Cyrus miró fijamente a Arianna, quien parpadeaba confundida.
Tras intercambiar emociones en silencio durante un rato, Cyrus golpeó el cristal y habló.
“¿Puedo pasar?” (Cyrus)
Solo entonces Arianna se levantó de la cama y abrió la ventana. Cyrus, que había entrado corriendo, la abrazó con fuerza.
El aroma del viento y del bosque le cosquilleó la nariz a Arianna. Extrañamente, sintió una calidez en el corazón a pesar del aire ligeramente frío.
Arianna también alzó los brazos y abrazó a Cyrus por la cintura.
Los dos se abrazaron un rato, compartiendo su anhelo.
“Te extrañé tanto que corrí hasta aquí sin apenas respirar.”
“Pensé que te habías ido al Norte…” (Cyrus)
“Andrei está allí, así que no hay de qué preocuparse.”
Como Cyrus dijo que no había de qué preocuparse, decidió no preocuparse.
“Déjame ver tu rostro.”
Cyrus retrocedió un paso y acarició las mejillas de Arianna con ambas manos. Frunció el ceño al ver la larga cicatriz en su mejilla.
“¿Quién te hizo esto?” (Cyrus)
“¿Qué harás si te lo cuento?”
“Lo mataré. Le cortaré la carne en pedacitos, pedazo a pedazo, y lo haré sufrir durante mucho tiempo antes de morir.” (Cyrus)
“Es muy amable de tu parte decir eso, pero no tienes por qué. Victoria ya está sufriendo bastante.”
Victoria estaba encarcelada en las mazmorras del Castillo Chase.
Las mazmorras del Castillo Chase no eran tan duras como las del Castillo Rosen o el Palacio Imperial, pero eso ya sería lo suficientemente terrible para Victoria.
A partir de ahora, Arianna planeaba vestirse elegantemente, bajar a la prisión y visitar a Victoria todos los días. Planeaba repetir lo mismo día tras día para que Victoria sufriera al comparar sus circunstancias una y otra vez.
“Sí, si tú lo dices, supongo que así es.” (Cyrus)
Cyrus levantó con cautela la muñeca derecha de Arianna y examinó las heridas en las puntas de sus dedos.

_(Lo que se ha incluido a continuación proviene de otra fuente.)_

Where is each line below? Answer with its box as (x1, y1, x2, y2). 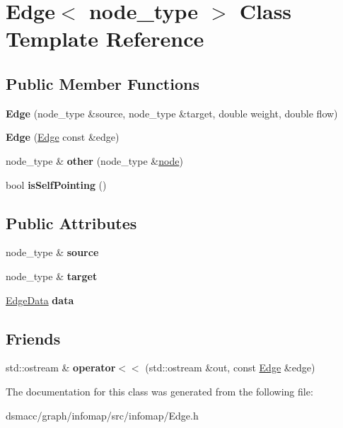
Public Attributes (6, 212, 137, 233)
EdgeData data (6, 292, 74, 307)
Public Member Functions (6, 72, 199, 94)
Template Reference (6, 24, 204, 53)
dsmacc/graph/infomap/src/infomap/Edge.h (6, 407, 199, 422)
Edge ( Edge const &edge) (6, 129, 120, 144)
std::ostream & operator (6, 360, 116, 375)
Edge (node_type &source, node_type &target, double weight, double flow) (6, 105, 338, 120)

Aunque Arianna era quien estaba herida, parecía como si Cyrus fuera el herido.
“Mi padre y el tío Fellows me salvaron.”
“Sí, lo oí. Hubiera sido bueno que sea yo quien te hubiera salvado. Pero supongo que fue mejor para ti que te hubieran salvado ellos.” (Cyrus)

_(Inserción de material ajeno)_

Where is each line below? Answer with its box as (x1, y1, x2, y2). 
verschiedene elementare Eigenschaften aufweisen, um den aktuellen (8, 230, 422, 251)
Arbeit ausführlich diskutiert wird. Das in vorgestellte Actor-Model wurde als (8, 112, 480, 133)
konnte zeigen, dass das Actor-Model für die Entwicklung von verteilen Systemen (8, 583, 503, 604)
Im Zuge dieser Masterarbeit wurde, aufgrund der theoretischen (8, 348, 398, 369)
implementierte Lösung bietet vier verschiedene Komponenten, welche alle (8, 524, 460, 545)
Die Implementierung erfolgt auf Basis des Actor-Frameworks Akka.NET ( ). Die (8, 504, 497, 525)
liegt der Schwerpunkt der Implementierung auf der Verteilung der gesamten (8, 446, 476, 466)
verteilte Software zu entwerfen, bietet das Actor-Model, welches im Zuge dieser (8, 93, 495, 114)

“Lo llamé papá, como una niña pequeña.”
Cyrus sonrió levemente.
“Lo hiciste bien. Debió de ser tierno.” (Cyrus)
Arianna se sonrojó y bajó la mirada.
«Ese es tu problema.»
“Cuando vieron mi herida, los dos armaron un gran alboroto, como si ellos fueran los heridos.”
“Es comprensible. Unos dedos tan bonitos están hechos un desastre.” (Cyrus)
“Tú estás igual, Cei. Frunces el ceño igual que ellos, como si fueras tú el herido.”
“Pensaba que habría sido mejor si yo fuera el herido.” (Cyrus)
“Entonces creo que me dolería el corazón.”
“Ese es tu problema, no el mío.” (Cyrus)
“¡Ay, Dios mío! Había oído rumores de que el Señor del Norte era despiadado, pero al verlo en persona, es aún más despiadado.”
Cyrus rió suavemente, luego tomó la barbilla de Arianna entre el pulgar y el índice y la levantó con delicadeza.
“Entonces, ¿nadie te ha contado un dicho como este?” (Cyrus)
Los labios de Cyrus se posaron suavemente en los de Arianna. Mientras compartían un beso lento y tierno, Cyrus susurró:
“El gobernante del Norte es apasionado con su mujer.” (Cyrus)
Y así era.
Sus labios estaban fríos, pero su aliento era cálido. Ese calor disipó sus preocupaciones, y Arianna lo olvidó todo por un instante, entregándose por completo a él.